◆ **Task item**: What you return should be only the lines in the entries below between the one holding "povedané, [31, 135]" and the one holding "y1, x2, y2]", ends included, with every picture left out.

Collection entries
[Start of section]
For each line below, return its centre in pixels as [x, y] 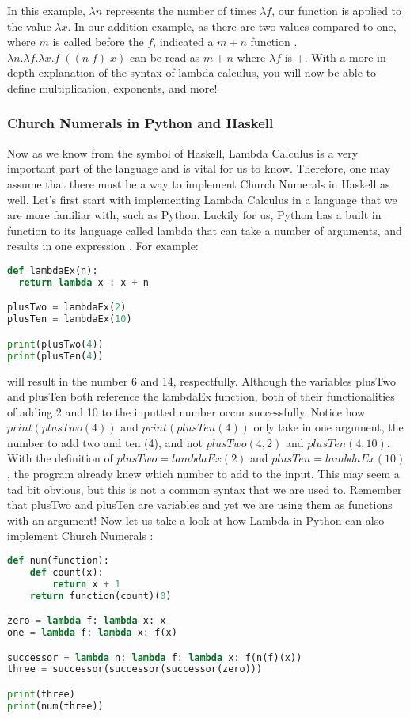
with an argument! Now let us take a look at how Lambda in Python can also [196, 520]
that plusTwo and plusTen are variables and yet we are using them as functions [200, 505]
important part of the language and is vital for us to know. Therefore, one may [199, 168]
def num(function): [58, 561]
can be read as [165, 57]
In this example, [46, 10]
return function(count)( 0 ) [101, 596]
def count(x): [66, 572]
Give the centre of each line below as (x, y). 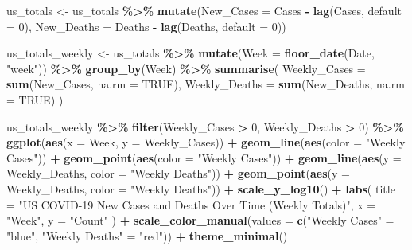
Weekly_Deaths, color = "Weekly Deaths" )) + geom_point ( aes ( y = (178, 173)
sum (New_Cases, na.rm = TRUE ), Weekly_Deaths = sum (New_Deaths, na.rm (206, 84)
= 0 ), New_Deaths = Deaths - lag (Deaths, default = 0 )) (146, 26)
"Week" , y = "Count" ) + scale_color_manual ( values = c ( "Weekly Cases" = (200, 220)
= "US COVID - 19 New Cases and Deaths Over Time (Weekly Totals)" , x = (191, 204)
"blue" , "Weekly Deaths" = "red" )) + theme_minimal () (147, 235)
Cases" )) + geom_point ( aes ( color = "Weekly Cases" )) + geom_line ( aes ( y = (204, 157)
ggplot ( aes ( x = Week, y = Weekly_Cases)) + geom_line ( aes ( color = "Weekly (206, 142)
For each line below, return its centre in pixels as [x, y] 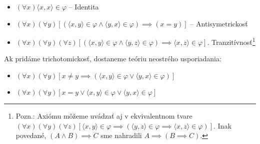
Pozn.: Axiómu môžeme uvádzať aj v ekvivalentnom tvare [104, 116]
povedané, [31, 135]
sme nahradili [121, 135]
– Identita [84, 6]
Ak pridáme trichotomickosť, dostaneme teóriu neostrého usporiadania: [113, 59]
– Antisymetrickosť [219, 23]
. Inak [222, 125]
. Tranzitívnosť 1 [231, 41]
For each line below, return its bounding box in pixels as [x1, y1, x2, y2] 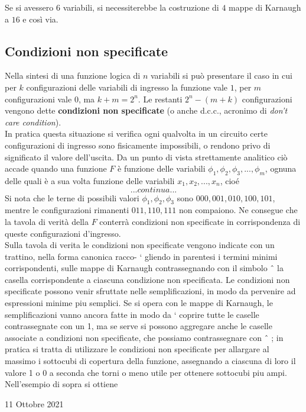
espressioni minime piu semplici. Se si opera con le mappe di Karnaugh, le [5, 297, 273, 309]
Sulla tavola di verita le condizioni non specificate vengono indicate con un [5, 239, 275, 251]
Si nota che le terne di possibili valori [5, 191, 139, 204]
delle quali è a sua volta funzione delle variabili [5, 174, 175, 186]
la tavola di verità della [5, 215, 89, 227]
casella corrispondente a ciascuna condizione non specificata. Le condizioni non [5, 273, 290, 285]
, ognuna [265, 162, 297, 175]
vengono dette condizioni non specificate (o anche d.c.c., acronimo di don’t [5, 104, 288, 117]
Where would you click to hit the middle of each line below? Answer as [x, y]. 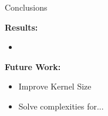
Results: [21, 27]
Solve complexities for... [61, 106]
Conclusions [26, 7]
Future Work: [33, 66]
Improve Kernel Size [55, 86]
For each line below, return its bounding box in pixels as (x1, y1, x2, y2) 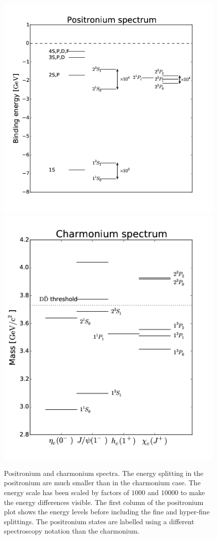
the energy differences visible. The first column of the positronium (4, 497, 204, 507)
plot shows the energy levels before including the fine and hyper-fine (4, 506, 210, 517)
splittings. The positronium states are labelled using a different (4, 516, 194, 526)
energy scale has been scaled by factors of (4, 487, 129, 498)
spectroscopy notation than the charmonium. (4, 526, 140, 536)
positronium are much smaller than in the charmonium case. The (4, 477, 201, 488)
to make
[End of section]
◆ **Output**:
povedané, [31, 135]
sme nahradili [121, 135]
– Identita [84, 6]
Ak pridáme trichotomickosť, dostaneme teóriu neostrého usporiadania: [113, 59]
– Antisymetrickosť [219, 23]
. Inak [222, 125]
. Tranzitívnosť 1 [231, 41]
For each line below, return its bounding box in pixels as [x1, y1, x2, y2] 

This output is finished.